In addition to finding meaning and purpose to his life, Will Barrett in Walker Percy’s The Last Gentleman must attribute some meaning to his father’s suicide in order to resolve his ongoing grief. Suicide survivors experience dramatic shock and trauma as explained in a compendium of articles in Living With Grief After Sudden Loss. Judith M. Stillion, a contributing suicidology expert, states that “those grieving loss by suicide often are left with questions such as why their loved one killed themselves, and what, if anything, might have been done to prevent the suicide” (50). Questions like these are generally unanswerable, and thus they may prolong the process of grieving and condemn “survivors to live in the shadow of that suicidal death far longer than is healthy” (Stillion 50). As a suicide survivor, Will Barrett at the age of nineteen, not only has the usual identity search of a young man, but he also has a special and time-consuming burden to overcome the heightened feelings of guilt, shame, and rejection caused by his father’s suicide. In the end, Jamie and Sutter Vaught, as adopted family, help Will find meaning in life and resolution with his father’s suicide.

Suicide may be the least forgivable sin of all human betrayals; Ed Barrett arrogantly and selfishly committed suicide, leaving himself dead and unanswerable to his son. As John M. Schwartz states, what finally provoked Mr. Barrett to suicide was, “His dance of honor collapsed amidst its moral ambiguities. At the last, he was a moralist, but his world completely failed to stand at the moral attention he demanded” (117). What he wanted was for all gentlemen to accept the burden of noblesse oblige, and for there to be a distinction between a gentleman and others (Schwartz 117). Walker Percy’s Ed Barrett states on the night of the suicide,”They’ve won” (Percy 330). The fornicators, bribers, takers of bribes, the hypocrites all the enemies of lawyer Ed Barrett, refused to fight against him. They refused to fight him because they were no longer seen as bribers and fornicators, but as everyone else (Schwartz 118). The elder Barrett fails to connect meaningfully with anyone in his life including his son; he tells his son moments before he kills himself, “In the last analysis, you are alone” (Percy 331). Whatever the source of this despair leading to suicide, Will’s father has failed to grasp the most important purpose of life one does not have to save the world or right all the wrongs, but he just has to touch the lives of a few people. Ed Barrett was arrogant and selfish when he did not realize that mattering in his son’s life was enough incentive to live; consequently, Will would live the next part of his life in search of resolution.

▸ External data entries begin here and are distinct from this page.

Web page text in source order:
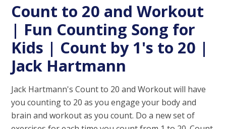
Count to 20 and Workout
| Fun Counting Song for
Kids | Count by 1's to 20 |
Jack Hartmann
Jack Hartmann's Count to 20 and Workout will have
you counting to 20 as you engage your body and
brain and workout as you count. Do a new set of

The intentional, sudden, and violent nature of Ed Barrett’s death left Will feeling abandoned, helpless, and rejected. As Mark Johnson suggests, the “haunting power” of the suicide scene follows Will around like a ghost from Hades (Johnson 141). Will Barrett is so hurt and confused he does not consciously define his father’s suicide as a personal betrayal, but instead he wants to give his father the benefit of any possible doubt. Will suppresses his feeling of betrayal by blaming the suicide on the time and place his father lived in. Will Barrett says, “I think he was wrong…No, not he but the times. The times were wrong and one looked in the wrong place” (Percy 332). Here Will is making excuses for why his father killed himself, unable to come to the hurtful conclusion that his father betrayed him. As John Edward Hardy writes, Will’s statement “Wait. Don’t leave” (Percy 331) is his final plea to his father, but Ed Barrett still defies his son’s “direct and loving appeal for him to stay” (Hardy 87). The strongest appeal Will could make to his father, “out of his simple love and need,” was refused by his father, leaving Will feeling worthless and damaging his self-esteem (Hardy 87). Like many suicide survivors, Will feels responsible for his father’s death, although he never quite consciously contemplates it (Stillion 43-44). As J. G. Kennedy writes, not knowing his father’s suicidal intentions, Will suffers from a profound sense of guilt at not intervening and surviving the death of his father (221). Ed Barrett replies to Will’s plead to “wait” with the lie, “I’m not leaving, son” (Percy 331). Hardy appropriately states, “It is difficult to imagine anything much harder to live with than the memory of a father who could prate of honor’ right up to the end, and still go to his death lying about his intentions” (Hardy 87). Will’s chief complaint is not that his father died leaving him with an inadequate set of ethics and ideas for the future, but that he died by his own hand, depriving Will of himself and causing him to search for a replacement, which is Sutter Vaught (Hardy 93).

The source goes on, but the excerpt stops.